Sole a catinelle, il nuovo film di Checco Zalone che uscirà in tutte le sale cinematografiche il prossimo 31 Ottobre 2013. Zalone torna al cinema dopo due anni e dopo aver battuto tutti i record d'incasso con "Che bella giornata".

Sole a catinelle è il suo nuovo lavoro, la trama è incentrata sul viaggio di un immigrato del sud insieme al figlio


----------



## Fabriman94 (1 Ottobre 2013)

A me piace Checco Zalone e non mi vergogno di dirlo, non è un chissacchè di comico, però fa film guardabili. Riguardo gli incassi che fa, lui stesso con grande umiltà disse che fu ingiusto il fatto che il suo film superò La Vita è Bella


----------



## admin (1 Ottobre 2013)

I film di Zalone sono migliori del 90% delle produzioni cinematografiche italiane. Almeno lui ha una sua dignità.


----------



## AntaniPioco (5 Ottobre 2013)

molto bello il primo film di zalone "cado dalle nubi", l'altro "che bella giornata" invece mi ha lasciato molto perplesso


----------



## Angstgegner (5 Ottobre 2013)

_Cado dalle nubi_ mi è piaciuto molto.
_Che bella giornata_ un po' meno, però mi ha sempre fatto morir dal ridere.
Vedrò senza dubbio anche questo, anche se temo che possa essere una fotocopia dei primi 2.


----------



## Jaqen (5 Ottobre 2013)

Cado dalle nubi è bello, Che bella giornata un po' meno, anche se ci sono certi passaggi esilaranti... La scena dove mangiano le ...cappasante?... mi fa svolare


----------



## admin (2 Novembre 2013)

In 24 ore ha incassato 2,2 milioni di euro. Ma non è record. Nel 2011 "Cado dalle nubi" raccolse 2,62 milioni in 24 ore.


----------



## Jino (2 Novembre 2013)

Vado a vederlo, i suoi film sono leggeri e simpatici..


----------



## Fabriman94 (2 Novembre 2013)

Che Bella Giornata mi piacque molto, il precedente ahimè non l'ho mai visto. In questi giorni andrò al cinema a vedermi questo.


----------



## Kurt91 (2 Novembre 2013)

Il cinema italiano (ma anche quello mondiale) è sempre più alla deriva.


----------



## juventino (2 Novembre 2013)

I film di Checco Zalone vanno presi con leggerezza, per quel che sono. Sono film leggeri, senza pretese, con una comicità semplice, ma che diverte. Se il nostro cinema è alla deriva non è certo colpa sua, ma di chi invece fa immense vaccate pensando di fare chissà che filmoni.


----------



## Canonista (2 Novembre 2013)

Visto ieri...i film di Zalone rispecchiano sempre la realtà, c'è poco da fare. 

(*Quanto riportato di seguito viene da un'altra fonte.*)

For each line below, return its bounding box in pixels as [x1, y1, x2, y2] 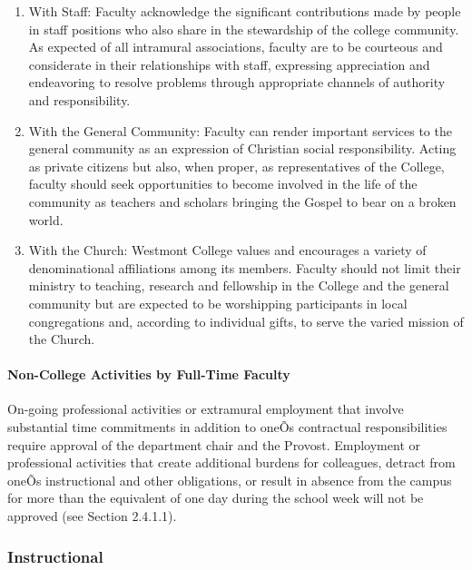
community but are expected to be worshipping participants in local [28, 293, 408, 312]
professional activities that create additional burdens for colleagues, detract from [7, 453, 456, 472]
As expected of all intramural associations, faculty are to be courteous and [28, 37, 443, 56]
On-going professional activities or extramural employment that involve [7, 399, 404, 418]
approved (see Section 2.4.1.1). [7, 506, 177, 526]
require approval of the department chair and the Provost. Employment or [7, 435, 420, 454]
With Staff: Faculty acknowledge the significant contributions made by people [28, 2, 461, 20]
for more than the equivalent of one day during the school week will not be [7, 488, 424, 507]
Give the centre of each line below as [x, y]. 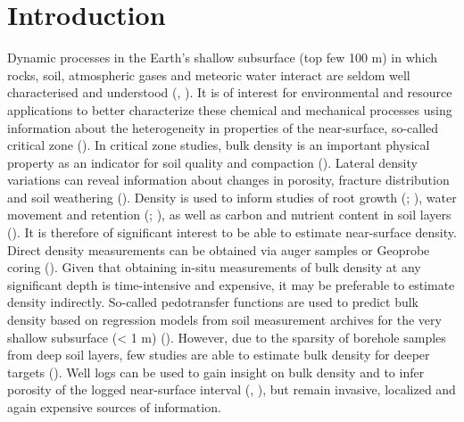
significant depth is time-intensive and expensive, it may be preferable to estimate [231, 284]
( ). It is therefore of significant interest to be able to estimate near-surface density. [232, 232]
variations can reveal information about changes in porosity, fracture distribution [228, 180]
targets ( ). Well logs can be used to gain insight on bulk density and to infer [216, 372]
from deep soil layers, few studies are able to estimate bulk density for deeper [219, 355]
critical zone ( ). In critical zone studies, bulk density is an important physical [219, 145]
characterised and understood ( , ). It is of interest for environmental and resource [230, 92]
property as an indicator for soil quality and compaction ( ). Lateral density [212, 162]
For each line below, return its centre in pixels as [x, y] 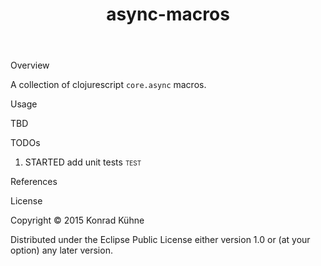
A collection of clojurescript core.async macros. [108, 85]
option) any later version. [61, 250]
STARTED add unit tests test [83, 162]
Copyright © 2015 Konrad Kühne [77, 220]
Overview [30, 65]
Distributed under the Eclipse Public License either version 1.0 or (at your [160, 240]
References [34, 182]
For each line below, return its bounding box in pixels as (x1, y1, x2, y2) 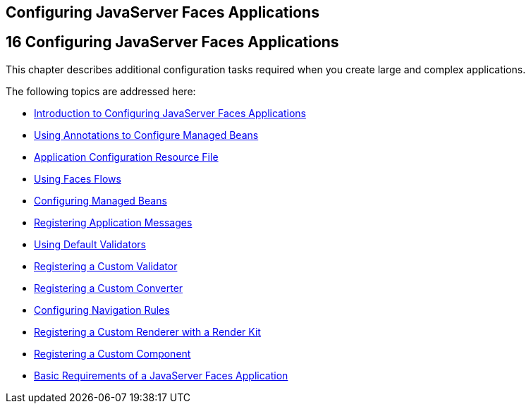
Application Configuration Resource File (34, 150, 219, 163)
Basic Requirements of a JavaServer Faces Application (34, 369, 288, 381)
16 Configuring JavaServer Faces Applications (6, 33, 339, 51)
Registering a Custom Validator (34, 260, 178, 272)
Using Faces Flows (34, 172, 121, 185)
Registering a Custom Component (34, 347, 191, 360)
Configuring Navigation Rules (34, 303, 170, 316)
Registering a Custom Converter (34, 281, 183, 294)
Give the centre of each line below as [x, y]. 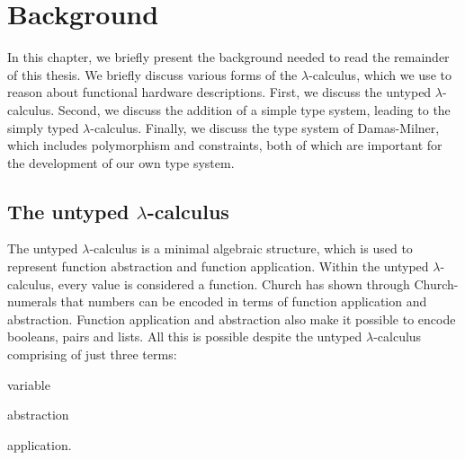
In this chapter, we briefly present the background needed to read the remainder [228, 57]
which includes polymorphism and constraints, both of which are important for [225, 145]
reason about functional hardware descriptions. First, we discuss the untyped [219, 92]
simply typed [43, 127]
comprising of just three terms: [92, 354]
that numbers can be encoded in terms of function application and [244, 301]
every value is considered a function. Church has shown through [234, 283]
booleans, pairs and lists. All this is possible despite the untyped [185, 336]
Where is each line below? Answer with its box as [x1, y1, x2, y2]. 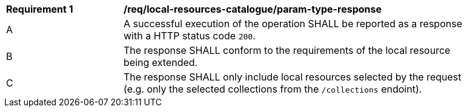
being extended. [124, 56, 198, 68]
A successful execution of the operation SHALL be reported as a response [124, 18, 462, 30]
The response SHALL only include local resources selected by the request [124, 71, 462, 83]
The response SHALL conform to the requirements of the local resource [124, 44, 451, 56]
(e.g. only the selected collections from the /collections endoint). [124, 83, 422, 95]
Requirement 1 [6, 3, 73, 15]
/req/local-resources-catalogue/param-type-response [124, 3, 382, 15]
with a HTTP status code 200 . [124, 30, 256, 42]
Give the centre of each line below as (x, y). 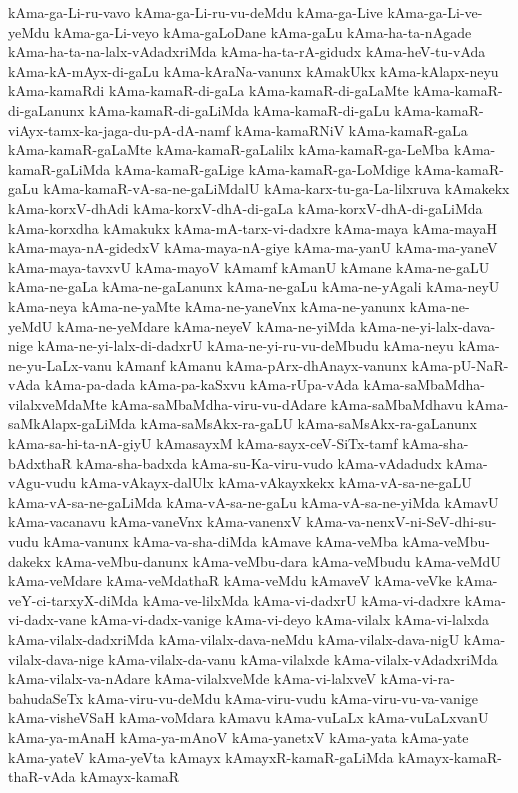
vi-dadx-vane (47, 619)
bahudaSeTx (46, 697)
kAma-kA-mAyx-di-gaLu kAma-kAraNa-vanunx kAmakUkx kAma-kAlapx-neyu (253, 70)
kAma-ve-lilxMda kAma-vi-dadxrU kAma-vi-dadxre (301, 599)
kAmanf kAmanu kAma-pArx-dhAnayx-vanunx (262, 364)
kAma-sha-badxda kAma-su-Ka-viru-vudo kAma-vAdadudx (259, 462)
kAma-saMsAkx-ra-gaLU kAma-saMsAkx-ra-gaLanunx (308, 423)
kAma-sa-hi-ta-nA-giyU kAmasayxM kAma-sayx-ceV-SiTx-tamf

Questo film oltre ad avermi spaccato ha anche una bella fotografia! Inquadrature e colori bellissimi per me. 

Poi vabbè, penso sia l'unico film della storia ad aver mostrato Provvidenti nel grande schermo


----------



## Hammer (2 Novembre 2013)

A me non sta simpatico, come personaggio.


----------



## Splendidi Incisivi (2 Novembre 2013)

Per me la sua comicità ha un senso, non è volgare, è leggera e caricaturale. Sono altri gli "autori" da condannare, non di certo Zalone che per me resta una brava macchietta.


----------



## Sesfips (2 Novembre 2013)

Kurt91 ha scritto:


> Il cinema italiano (ma anche quello mondiale) è sempre più alla deriva.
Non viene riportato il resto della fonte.